“皮?”
“你别碰我啊,一会儿把这破校服撑碎了咱妈回来拿你狗头祭灶坑你信是不信?”
“难为你了,啧,居然还勉强能上得了身?”
“嗯哼,要换成老王,他自己那身校服搁现在他放条胳膊进去能拉上拉链都算我输!”
“毕竟八百斤的道行!”厉蕾丝眯着眼睛靠在李沧身上,“基地一圈亲戚走完了?”
“大差不差,等会,既然人都不在家,那你晚上吃的毛线?”
“没吃,等你喂饱啊~”
无论质量还是当量,实事求是的以李沧现在那蛮不讲理的体质来讲,说是御弟哥哥再世都不为过,吃他一口肉,起死人肉白骨不算凭空杜撰,所以厉蕾丝所谓的喂饱,真的可以是喂饱,是物理意义上的喂饱。

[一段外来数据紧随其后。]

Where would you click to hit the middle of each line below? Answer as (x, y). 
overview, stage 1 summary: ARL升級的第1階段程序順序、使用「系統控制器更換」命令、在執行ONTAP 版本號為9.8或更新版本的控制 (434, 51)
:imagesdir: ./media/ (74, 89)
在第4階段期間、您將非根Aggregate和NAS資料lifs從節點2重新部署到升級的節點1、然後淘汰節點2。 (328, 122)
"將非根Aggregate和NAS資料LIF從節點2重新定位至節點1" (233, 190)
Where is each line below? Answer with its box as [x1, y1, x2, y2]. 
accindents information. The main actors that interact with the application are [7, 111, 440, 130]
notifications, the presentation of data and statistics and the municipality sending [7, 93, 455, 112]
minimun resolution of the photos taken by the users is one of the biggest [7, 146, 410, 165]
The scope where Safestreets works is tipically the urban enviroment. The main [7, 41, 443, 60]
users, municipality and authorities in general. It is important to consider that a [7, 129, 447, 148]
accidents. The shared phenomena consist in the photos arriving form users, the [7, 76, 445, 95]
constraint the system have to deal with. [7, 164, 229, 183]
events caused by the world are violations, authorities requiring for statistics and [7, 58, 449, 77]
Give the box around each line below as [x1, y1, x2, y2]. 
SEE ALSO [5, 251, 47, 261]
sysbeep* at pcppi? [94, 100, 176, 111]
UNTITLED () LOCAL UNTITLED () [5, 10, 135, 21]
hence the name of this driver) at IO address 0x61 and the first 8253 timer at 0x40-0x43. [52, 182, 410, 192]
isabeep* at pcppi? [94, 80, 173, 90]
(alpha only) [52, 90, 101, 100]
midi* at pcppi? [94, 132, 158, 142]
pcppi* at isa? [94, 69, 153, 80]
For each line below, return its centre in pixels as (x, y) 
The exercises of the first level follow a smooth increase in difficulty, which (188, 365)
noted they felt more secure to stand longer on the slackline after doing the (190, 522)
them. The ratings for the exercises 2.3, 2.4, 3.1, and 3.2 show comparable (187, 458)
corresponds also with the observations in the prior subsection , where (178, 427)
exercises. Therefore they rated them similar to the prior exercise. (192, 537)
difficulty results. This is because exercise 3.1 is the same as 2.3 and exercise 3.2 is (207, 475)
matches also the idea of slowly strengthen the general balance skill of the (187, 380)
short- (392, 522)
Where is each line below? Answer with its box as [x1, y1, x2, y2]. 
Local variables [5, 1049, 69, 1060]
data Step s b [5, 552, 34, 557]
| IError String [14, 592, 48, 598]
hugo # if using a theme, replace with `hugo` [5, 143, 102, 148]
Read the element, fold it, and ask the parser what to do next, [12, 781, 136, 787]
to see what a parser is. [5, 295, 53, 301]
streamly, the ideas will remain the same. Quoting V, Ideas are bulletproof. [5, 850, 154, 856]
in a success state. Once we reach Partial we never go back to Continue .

很是一番酣畅淋漓的坐享其成过后,厉蕾丝满意的眯着眼睛,懒懒的不想动:“德行,就知道你这个变态喜欢这些奇奇怪怪的,看你小子也略懂一些拳脚有那么三分薄力,还想康什么好康的,爹满足你!”
“那换身旗袍呗,你还是穿旗袍最顶!”
厉蕾丝觑着眼:“你这逆子,怕不是因为我穿旗袍最像饶其芳吧?”
“?”
“又没屁了,就聊聊呗,你从来都不提其它世界线的事。”
“鸿门宴是吧?”
“别紧张,小小坦白局而已啦~”
李沧喝了一钱药酒又被灌了一口杯红酒,又泡着滚烫的天然硫磺泉,到底还是有点飘了:“不敢提。”
“为毛?有谁死的次数特别多特别惨烈吗?”
“至少对我而言那些世界线都是真实的,更像是久远却又刻骨铭心的记忆,没法割舍释怀。”
“那好像是很难哦?”厉蕾丝剑眉蹙成一团,似乎在进行什么很深刻的命题思考,居然整出来一句:“哈,不过,饶其芳确实颇有老娘的风采,旗鼓相当!”
“我timi??”李沧乱七八糟的咆哮:“世界线这么宏大的命题我拜托你能不能别老光往下三路上招呼啊!不是你丫脑子里就只有这么点事儿了是吗!”
厉蕾丝倒是轻描淡写:“看你!又急!我都没急呢你急个什么劲?谎言不会伤人,真相才是快刀?”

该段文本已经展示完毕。